++++ Data for this exercise ++++

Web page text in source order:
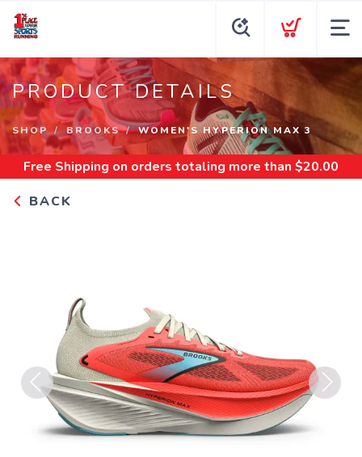
PRODUCT DETAILS
SHOP BROOKS WOMEN'S HYPERION MAX 3
Free Shipping on orders totaling more than $20.00
BACK
Previous
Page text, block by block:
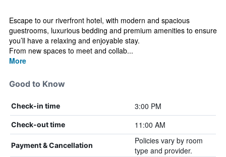
Escape to our riverfront hotel, with modern and spacious
guestrooms, luxurious bedding and premium amenities to ensure
you’ll have a relaxing and enjoyable stay.​
From new spaces to meet and collab...
More
Good to Know
Check-in time 3:00 PM
Check-out time 11:00 AM
Payment & Cancellation
Policies vary by room
type and provider.
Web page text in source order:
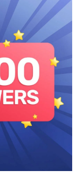
कैसे भरें फॉर्म, किसे
2, 2025 0
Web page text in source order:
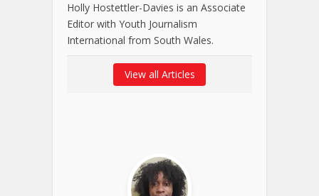
Holly Hostettler-Davies is an Associate
Editor with Youth Journalism
International from South Wales.
View all Articles
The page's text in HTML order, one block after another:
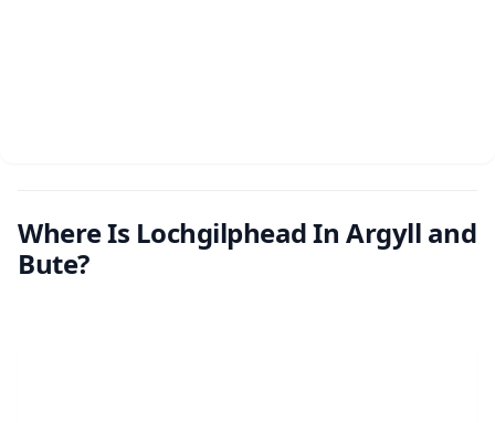
Where Is Lochgilphead In Argyll and
Bute?
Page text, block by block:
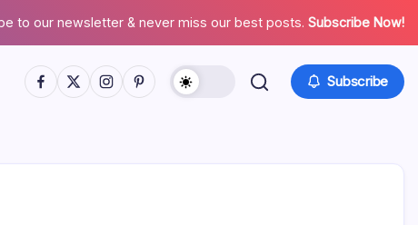
to our newsletter & never miss our best posts. Subscribe Now!
Facebook
TwitterInstagramPinterest Subscribe
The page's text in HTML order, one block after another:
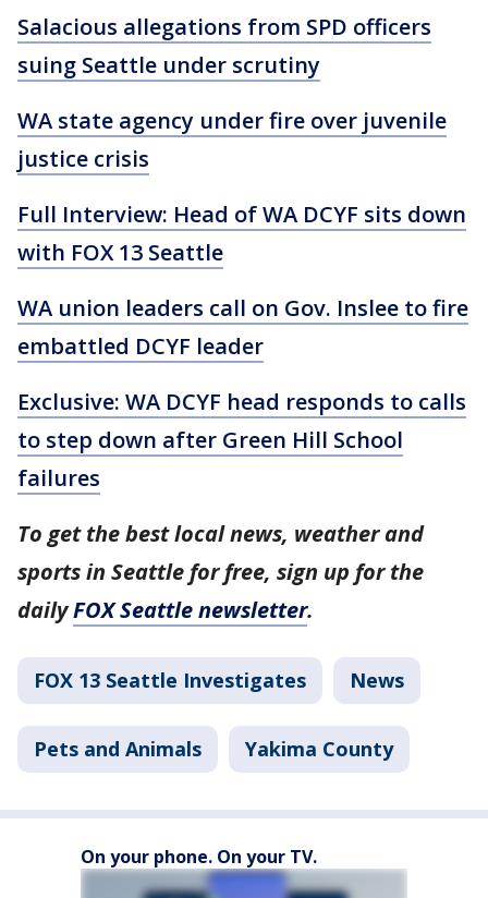
Salacious allegations from SPD officers
suing Seattle under scrutiny
WA state agency under fire over juvenile
justice crisis
Full Interview: Head of WA DCYF sits down
with FOX 13 Seattle
WA union leaders call on Gov. Inslee to fire
embattled DCYF leader
Exclusive: WA DCYF head responds to calls
to step down after Green Hill School
failures
To get the best local news, weather and
sports in Seattle for free, sign up for the
dailyFOX Seattle newsletter.
FOX 13 Seattle Investigates News
Pets and Animals Yakima County
On your phone. On your TV.
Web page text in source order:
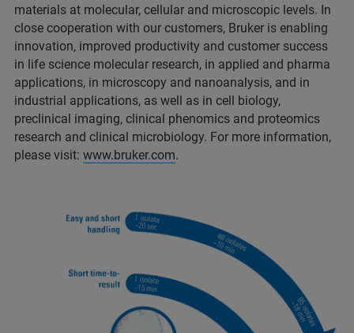
materials at molecular, cellular and microscopic levels. In
close cooperation with our customers, Bruker is enabling
innovation, improved productivity and customer success
in life science molecular research, in applied and pharma
applications, in microscopy and nanoanalysis, and in
industrial applications, as well as in cell biology,
preclinical imaging, clinical phenomics and proteomics
research and clinical microbiology. For more information,
please visit: www.bruker.com.
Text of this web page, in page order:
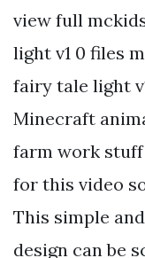
view full
light v1 0 files
fairy tale light
Minecraft
farm work stuff
for this video
This simple
design can be
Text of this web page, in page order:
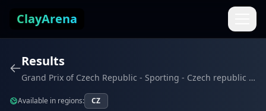
ClayArena
Results
Grand Prix of Czech Republic - Sporting - Czech republic (May 2026)
Available in regions: CZ
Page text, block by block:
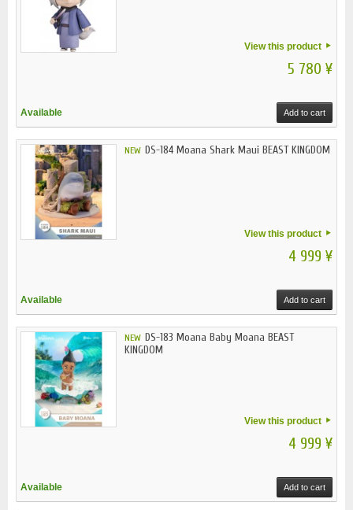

++++

Would you copy out every line of the data above exactly, minus the pictures?

*Reply*:
Web page text in source order:
PRODUCT DETAILS
SHOP BROOKS WOMEN'S HYPERION MAX 3
Free Shipping on orders totaling more than $20.00
BACK
Previous
Page text, block by block:
Escape to our riverfront hotel, with modern and spacious
guestrooms, luxurious bedding and premium amenities to ensure
you’ll have a relaxing and enjoyable stay.​
From new spaces to meet and collab...
More
Good to Know
Check-in time 3:00 PM
Check-out time 11:00 AM
Payment & Cancellation
Policies vary by room
type and provider.
Web page text in source order:
कैसे भरें फॉर्म, किसे
2, 2025 0
Web page text in source order:
Holly Hostettler-Davies is an Associate
Editor with Youth Journalism
International from South Wales.
View all Articles
The page's text in HTML order, one block after another:
Where Is Lochgilphead In Argyll and
Bute?
Page text, block by block:
to our newsletter & never miss our best posts. Subscribe Now!
Facebook
TwitterInstagramPinterest Subscribe
The page's text in HTML order, one block after another:
Salacious allegations from SPD officers
suing Seattle under scrutiny
WA state agency under fire over juvenile
justice crisis
Full Interview: Head of WA DCYF sits down
with FOX 13 Seattle
WA union leaders call on Gov. Inslee to fire
embattled DCYF leader
Exclusive: WA DCYF head responds to calls
to step down after Green Hill School
failures
To get the best local news, weather and
sports in Seattle for free, sign up for the
dailyFOX Seattle newsletter.
FOX 13 Seattle Investigates News
Pets and Animals Yakima County
On your phone. On your TV.
Web page text in source order:
materials at molecular, cellular and microscopic levels. In
close cooperation with our customers, Bruker is enabling
innovation, improved productivity and customer success
in life science molecular research, in applied and pharma
applications, in microscopy and nanoanalysis, and in
industrial applications, as well as in cell biology,
preclinical imaging, clinical phenomics and proteomics
research and clinical microbiology. For more information,
please visit: www.bruker.com.
Text of this web page, in page order:
view full
light v1 0 files
fairy tale light
Minecraft
farm work stuff
for this video
This simple
design can be
Text of this web page, in page order:
ClayArena
Results
Grand Prix of Czech Republic - Sporting - Czech republic (May 2026)
Available in regions: CZ
Page text, block by block:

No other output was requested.